November 20, 2009 1:10 PM | Link to this

Hey Jerry grow up i am sick of hearing your crybaby butt!!! This is not the state’s or Governments money paying for it. Its the workers no body seems to care about the state workers when times are good.And your making more money than public employees and getting more money in your 401k than we can think about.so set down and shut up crybaby

By Jonald

November 20, 2009 1:07 PM | Link to this

Very true Sam Adams, but it was Greenspan who prevented regulation of the derivative market.

By Sam Adams

November 20, 2009 1:00 PM | Link to this

A lot of blame is being thrown around for the banking meltdown, from greedy borrowers to greedy mortgage brokers to Alan Greenspan, but if you want the real culprit, it was the repeal of the Glass-Stegall Act. Because, on November 12, 1999, the Federal government under the Gramm-Leach-Bliley Act, drafted and passed by a Republican congress, and signed by William Jefferson Clinton, allowed commercial banks to merge with investment banks. And, there you have it, boys and girls!

By Jerry

November 20, 2009 11:42 AM | Link to this

It’s funny how the state is only worried about public pensions? My 401K tanked, 1/2 of its value. That is all I have to live on when I retire, sorry no government job here, no one to fight for my retirement. Waaa all the crybaby government employees out there. I’m so tired of hearing about your troubles.

By wiseacre in Ohio

November 20, 2009 11:00 AM | Link to this

The pension groups are trying to publicize fraud on the part of these credit rating groups. They are supposed to work like the independent ratings of the Consumers Guide—without the payoffs, kickbacks, and bribes from the companies they are rating.

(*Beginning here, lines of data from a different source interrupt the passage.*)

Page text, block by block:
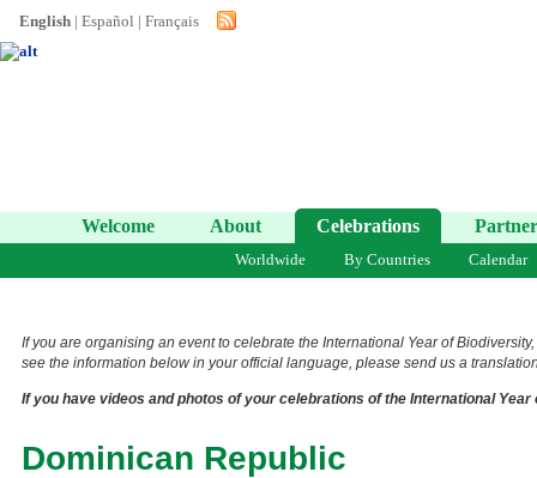
English | Español | Français
Welcome About Celebrations
Worldwide By Countries Calendar
If you are organising an event to celebrate the International Year of
see the information below in your official language, please send us a
If you have videos and photos of your celebrations of the International
Dominican Republic
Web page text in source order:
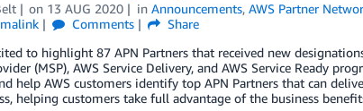
on 13 AUG 2020 inAnnouncements,AWS Partner
Comments
Share
to highlight 87 APN Partners that received new
(MSP), AWS Service Delivery, and AWS Service Ready
help AWS customers identify top APN Partners that can
helping customers take full advantage of the business
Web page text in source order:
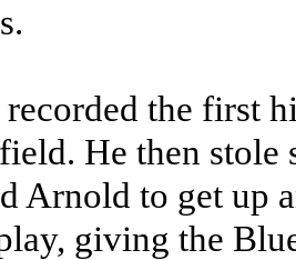
the first
He then
Arnold to get up
giving the
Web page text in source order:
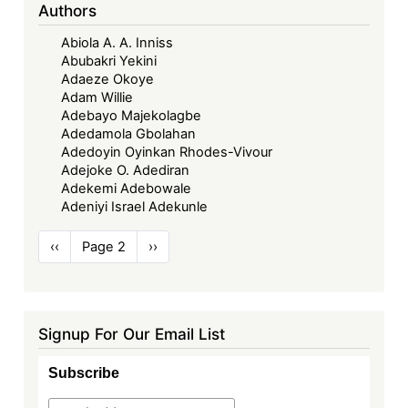
Authors
Abiola A. A. Inniss
Abubakri Yekini
Adaeze Okoye
Adam Willie
Adebayo Majekolagbe
Adedamola Gbolahan
Adedoyin Oyinkan Rhodes-Vivour
Adejoke O. Adediran
Adekemi Adebowale
Adeniyi Israel Adekunle
Pagination
Previous
page
‹‹ Page 2
Next
page
››
Signup For Our Email List
Subscribe
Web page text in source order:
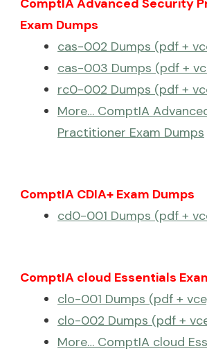
ComptIA Advanced Security
Exam Dumps
cas-002 Dumps (pdf +
cas-003 Dumps (pdf +
rc0-002 Dumps (pdf +
More… ComptIA
Practitioner Exam Dumps
ComptIA CDIA+ Exam Dumps
cd0-001 Dumps (pdf +
ComptIA cloud Essentials
clo-001 Dumps (pdf +
clo-002 Dumps (pdf +
More… ComptIA cloud
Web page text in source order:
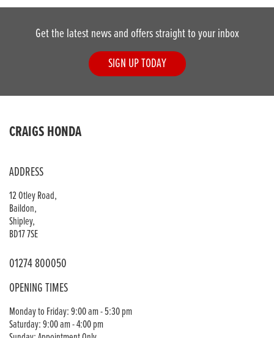
Get the latest news and offers straight to your inbox
SIGN UP TODAY
CRAIGS HONDA
ADDRESS
12 Otley Road,
Baildon,
Shipley,
BD17 7SE
01274 800050
OPENING TIMES
Monday to Friday: 9:00 am - 5:30 pm
Saturday: 9:00 am - 4:00 pm

This “let’s cheat everyone to get rich and then cover it up” attitude of Wall Street, mortgage and banking companies, and other investment companies can only last so much longer. How can such cheats live with themselves?

By Patrick

November 20, 2009 10:51 AM | Link to this

How on earth is the Union at fault???..Im a proud union member…I took a pay cut to support my drowning pension…Don’t think we “unions”, got any free money either buddy…keep walking!!!

By Carl

November 20, 2009 10:29 AM | Link to this

Could,t be that the unions got greedy and wanted great returns in the face of a bad market. Now like all liberals say its someone elses fault. Give me some free money now.